We were not able to complete the procedure in one patient. In this case, we could
navigate the endoscope to the floor of the third ventricle; however, defining the
landmarks was not possible. A VPS was placed in the same setting. Many endoscopists
report one or two failures in their series and some have even reported a 31% failure
rate.[[8]],[[26]]
Puncturing the third ventricular floor when it is opaque is dangerous and should not
be done. The major risk is that of basilar artery injury. In such situation, indocyanine
green (ICG) dye administered intravenously can visualize the vessels under green filter
and hence prevent injury.[[27]] We did not have such a technological support.
It is well known that the radiological improvements after ETV are less than that in
postshunt, as the fluid is maintained in the same physiological space, the ventricle
will not shrink as in a patient who has functioning shunt. Nowoslawska et al.[[28]] studied the ventricle size and head enlargement after ETV and compared these with
patients who have a shunt and concluded that patients treated with ETV have larger
ventricle and head circumference but that this is not related to their clinical improvements.
This belief is shared by many authors.[[29]],[[30]]
In our study, radiological improvement was found in 62.26% (33/53) of patients whereas
94% patients improved clinically which supports the fact ETV restores the disturbed
CSF flow to a particular set point rather than merely decreasing the size of the ventricle.
The literature describes a number of complications that were not encountered in our
series. Such complications include pituitary stalk and hypothalamic damage that usually
presents itself as diabetes insipidus.[[31]],[[32]] Cardiac arrhythmias and respiratory arrest could occur due to hypothalamic irritation
and manipulation.[[33]],[[34]] The most feared of these complications is damage to vascular structures such as
the basilar artery due to the proximity in the perforation field.[[35]],[[36]]
Basilar artery injury occurs if the fenestration in the floor of the third ventricle
is made with potassium titanyl phosphate laser [[37]] even blunt perforations made with endoscope or Fogarty balloon also have resulted
in basilar artery injury.[[38]]
To avoid basilar artery injury, microvascular Doppler probes have been used to identify
the artery;[[39]] if the floor is not transparent intravenous ICG dye, administration has been used
to visualize the basilar artery through the opaque third ventricular floor.[[27]]

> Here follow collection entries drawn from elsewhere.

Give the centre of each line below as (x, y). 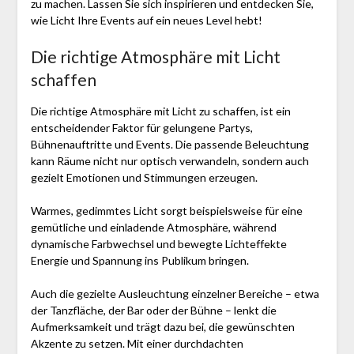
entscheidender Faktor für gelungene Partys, (141, 127)
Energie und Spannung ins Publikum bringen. (139, 260)
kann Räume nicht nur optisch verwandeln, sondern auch (169, 160)
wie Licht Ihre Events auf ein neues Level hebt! (146, 20)
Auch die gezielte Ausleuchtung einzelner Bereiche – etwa (175, 293)
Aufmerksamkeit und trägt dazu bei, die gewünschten (162, 326)
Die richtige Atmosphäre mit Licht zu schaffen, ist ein (160, 111)
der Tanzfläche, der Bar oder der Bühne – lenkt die (153, 310)

There are reports of failure of ETV. It can be early or late. Early occurs within
4 weeks and late after this period. Inability to absorb CSF leads to early failure,
whereas gliosis of the stoma causes late failure. We also had two cases of ETV failure,
one belonging to each group. We managed early failure by VPS and late by a repeat
ETV as has been recommended.[[18]]
In general, the rate of complications for neuroendoscopic interventions, particularly
ETV, is reported to be between 6% and 20%.[[18]],[[29]],[[34]],[[40]]
Our morbidity rate remained low at 13% (7/53) and we had no mortality. The complications
encountered in our experience were the emergence of postoperative CSF leak in three
patients, seizure in one patient, and ETV failure in two patients, which are all in
concordance with many recently published studies.[[41]],[[42]],[[43]]
Conclusion
ETV, when performed correctly by an experienced surgeon, is a safe, simple, and effective
treatment and a logical alternative to VPS for patients of noncommunicating hydrocephalus.
Radiological improvements after ETV are less than that in postshunt, as the fluid
is maintained in the same physiological space, the ventricle will not shrink as in
a patient who has functioning shunt. The primary result of ETV procedures performed
for patients who present with shunt malfunction is encouraging, thus allowing for
more shunt-free patients. In general, the rate of complications and failure rates
for ETV is reported to be low. Each ingredient of technological advancement in the
form of microvascular Doppler or ICG dye can enhance the safety of ETV in children.
Neurosurgeons should be encouraged to do more of endoscopic CSF diversion procedures
in children as the results are encouraging.